Let’s make a pact. The next person who whines about how The Simpsons sucks gets flung in a well. The rest of us can tailgate. Spare us your blustery, pedantic indignation. There’s nothing to add. No petition long enough, no outcry loud enough. Winter is coming (word to Game of Thrones), and so is the Fox series’ 23rd season and 500th episode. If this really upsets you, here’s bismuth for your bellyache: Just. Quit. Watching.

Elegant, no? And if your OCD completism gives you acid-reflux burps at the idea of being a quitter, try thinking of it another way.

You’re not failing to watch the entirety of a television show so much as you are dismissing it for cause. This television show has failed to meet your reasonably high, oscillating yet perfectly calibrated standards. Preemptively dissatisfied by the upcoming Steve Carell-free season of The Office? Well, sure. But nobody asked you to look into its jaundiced, gluey eyes and pat its strawlike mane while you apologize and then shoot the lumbering beast. Besides, you don’t get to. Season eight is happening whether you like it or not. Just stop leading that stupid horse into your house. And absolutely do not give it a carrot while loudly complaining that it’s overfed. Quit!

This applies to AMC’s The Killing, which I binned midseason for its abject whateverishness. (The season finale didn’t fix that, huh?) Same for How I Met Your Mother and its relentless sluggishness. Lyndsy Fonseca, cast to play the daughter as an adolescent, has since appeared on Maxim’s Hot 100. Twice. Time to move on.

This does not count as intellectual incuriosity. Don’t get exercised worrying, as critics at The New York Times did recently, about whether you’re eating enough cultural vegetables. I think we can all agree that this particular flavor of television doesn’t even chart on the brain-food pyramid.
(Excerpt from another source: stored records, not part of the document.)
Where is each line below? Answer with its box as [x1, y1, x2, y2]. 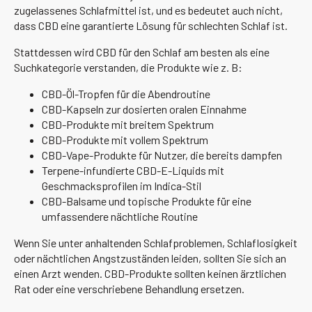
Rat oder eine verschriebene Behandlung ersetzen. [14, 281, 244, 295]
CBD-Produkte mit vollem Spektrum [42, 132, 208, 146]
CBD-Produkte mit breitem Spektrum [42, 117, 214, 131]
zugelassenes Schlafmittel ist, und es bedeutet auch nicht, [14, 3, 283, 17]
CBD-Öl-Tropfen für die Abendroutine [42, 86, 210, 100]
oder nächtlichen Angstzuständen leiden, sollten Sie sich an [14, 251, 286, 265]
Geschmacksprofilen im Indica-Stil [42, 178, 201, 192]
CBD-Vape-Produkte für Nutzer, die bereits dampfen [42, 148, 282, 162]

It’s glaze on a fried pie. Or, to put it another way: You’re not allowed to be offended that there’s nothing to buy in the SkyMall catalog.

Don’t like The Simpsons? Watch Bob’s Burgers. Don’t like Bob’s Burgers? Try to cope. Somehow. Don’t like a single show that’s on television right now? Fire your cable company and dance the languid, naked freedom dance of someone who isn’t eviscerated monthly by those douche-hole gerrymandering oligopolists.

And let’s face it, you complain if shows exceed their sell-by date, but you complain when they end, too. Even the most universally beloved, game-changing shows were acclaimed for their ambitious, long-arc ways and then lambasted for the ways they tied up loose ends. X-Files. Seinfeld. Lost. The Sopranos. St. Elsewhere. Really? It was all a snow-globe-induced autistic hallucination? Wow. Definitely worth a golf clap for the enormous balls required to go out in such confidently facile fashion. Ha-ha. Psych! Fin.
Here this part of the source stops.